ATELIÊ ABERTO
Ocupação da sala de projetos do Canteiro - Campo de Produção em Arte Contemporânea
Julho de 2023
Fotos de Ivan Padovani
Acervo rotativo
Há quem se engane que isso, esse grande experimento de Dani Shirozono, se passe tão somente de um convite ao ateliê. Somos encorajados a entrar em uma espécie de útero poético, de máquina do mundo — de Shirozono. Entra-se por um caminho em que os olhos se somam aos outros sentidos e buscam acessos que enveredam a uma figura cíclica, a artista.
“Etnóloga de si mesma”, a frase, que a artista se apropria da autora Annie Ernaux e modifica, é a condutora do exercício. Enquanto na da escritora notamos uma pulsão do eu individual, Shirozono exprime um eu plural, um eu coletivo, em que diversas vozes e memórias, por vezes alheias, constroem essas passagens e paisagens. Como um ser hipotético, o qual podemos ou não fazer/querer ser parte, mas que, indiferentes a isso, somos uma célula desse sistema complexo. Tal qual um enxame de abelhas (por ora, também hipotético) que acumula na caixa racional todas as reminiscências do entorno, uma vista em silhueta e árida, como uma memória embaçada e nebulosa.

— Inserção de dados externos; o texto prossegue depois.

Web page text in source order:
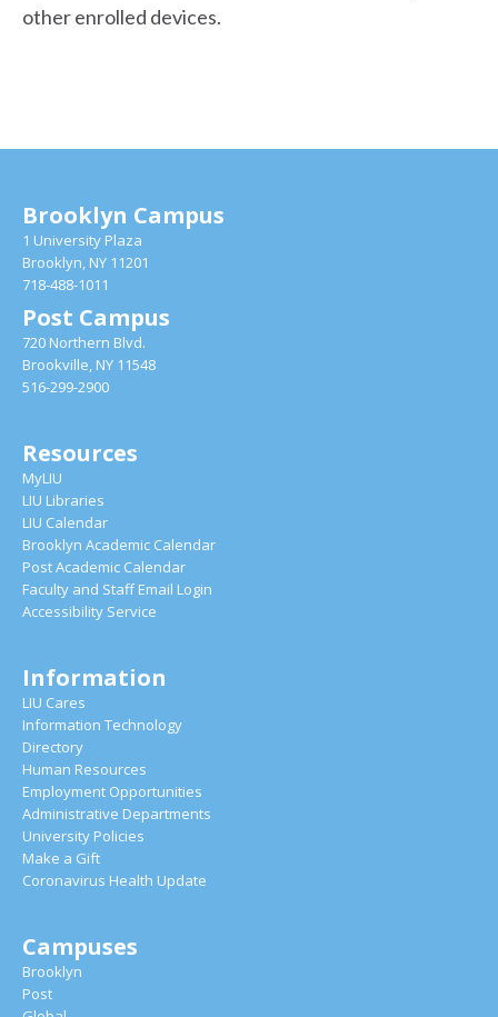
other enrolled devices.
Brooklyn Campus
1 University Plaza
Brooklyn, NY 11201
718-488-1011
Post Campus
720 Northern Blvd.
Brookville, NY 11548
516-299-2900
Resources
MyLIU
LIU Libraries
LIU Calendar
Brooklyn Academic Calendar
Post Academic Calendar
Faculty and Staff Email Login
Accessibility Service
Information
LIU Cares
Information Technology
Directory
Human Resources
Employment Opportunities
Administrative Departments
University Policies
Make a Gift
Coronavirus Health Update
Campuses
Brooklyn
Post

O vermelho e o dourado são guias nesse caminho, ora como uma linha ancestral que percorre as obras e garante essa união, ora como momentos de lucidez, de memórias que se sobrepõem na vastidão ou que são de reposição de um estado pleno (formado por boas e/ou más memórias), uma emenda de ouro. A frase “você é radical”, sempre repetida à artista por sua mãe, reluz nessas manchas opacas, tal um farol: ser mulher e ser radical. Essa opacidade que marca o grande véu, que percorre os lugares da casa, que infiltram no “si mesma”, e é neste momento que a linha vermelha e a cor dourada são conducentes para uma revisão.
Ademais, como rever? Através da compilação de relatos de pessoas com ascendência japonesa, Dani Shirozono questiona as agressões cotidianas, as que estão em qualquer lugar onde não espera. E, como um brincar, as transforma em um manual de instrução do que fazer: feitas de um material precário como o papel, a partir do origami, a artista produz essas armas possíveis. Também põe em mãos de quem atrever passear por seu experimento a chance de produzir a sua própria possível arma por meio das dobras que lá já estão. Aqui, na dobradura preexistente, volto às reminiscências que percorrem esse espaço.
Andar por esse espaço é então exercício de todos os sentidos. Sentem-se à mesa, sintam o cheiro do café, bebam, olhem o diante, escutem e se infiltrem na família da artista, façam das memórias deles as suas. Esse é o exercício da memória como um enxame hipotético. Shirozono vai remontando a família, os lugares onde passaram, os sentimentos, ao tom coloquial, mas nas entrelinhas estão as agressões e as armas possíveis. Dessa forma, concebam com a artista todas as veredas que estão nesse espaço suspenso e cíclico, disfarçado de convite ao ateliê.